[DATASET EXCERPTS Boundary: Start]

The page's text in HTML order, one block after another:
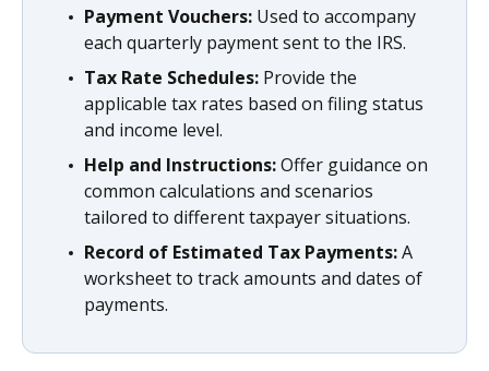
Payment Vouchers: Used to accompany
each quarterly payment sent to the IRS.
Tax Rate Schedules: Provide the
applicable tax rates based on filing status
and income level.
Help and Instructions:Offer guidance on
common calculations and scenarios
tailored to different taxpayer situations.
Record of Estimated Tax Payments:A
worksheet to track amounts and dates of
payments.
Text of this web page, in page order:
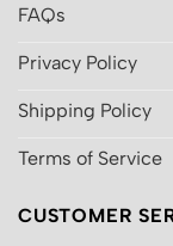
FAQs
Privacy Policy
Shipping Policy
Terms of Service
CUSTOMER
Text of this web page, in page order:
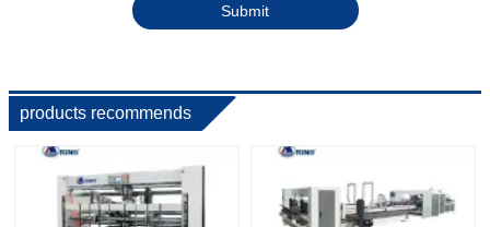
Submit
products recommends
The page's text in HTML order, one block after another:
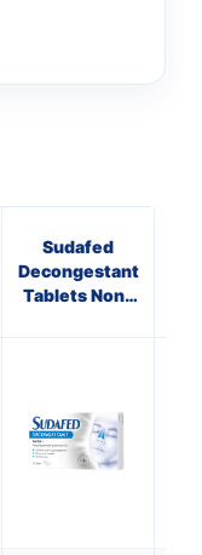
Sudafed
Decongestant
Tablets Non-

[DATASET EXCERPTS Boundary: End]

» INSTRUCTIONS TO FOLLOW: Write the data above out again exactly, every line of it, and exclude the pictures.

» YOUR SOLUTION:
The page's text in HTML order, one block after another:
Payment Vouchers: Used to accompany
each quarterly payment sent to the IRS.
Tax Rate Schedules: Provide the
applicable tax rates based on filing status
and income level.
Help and Instructions:Offer guidance on
common calculations and scenarios
tailored to different taxpayer situations.
Record of Estimated Tax Payments:A
worksheet to track amounts and dates of
payments.
Text of this web page, in page order:
FAQs
Privacy Policy
Shipping Policy
Terms of Service
CUSTOMER
Text of this web page, in page order:
Submit
products recommends
The page's text in HTML order, one block after another:
Sudafed
Decongestant
Tablets Non-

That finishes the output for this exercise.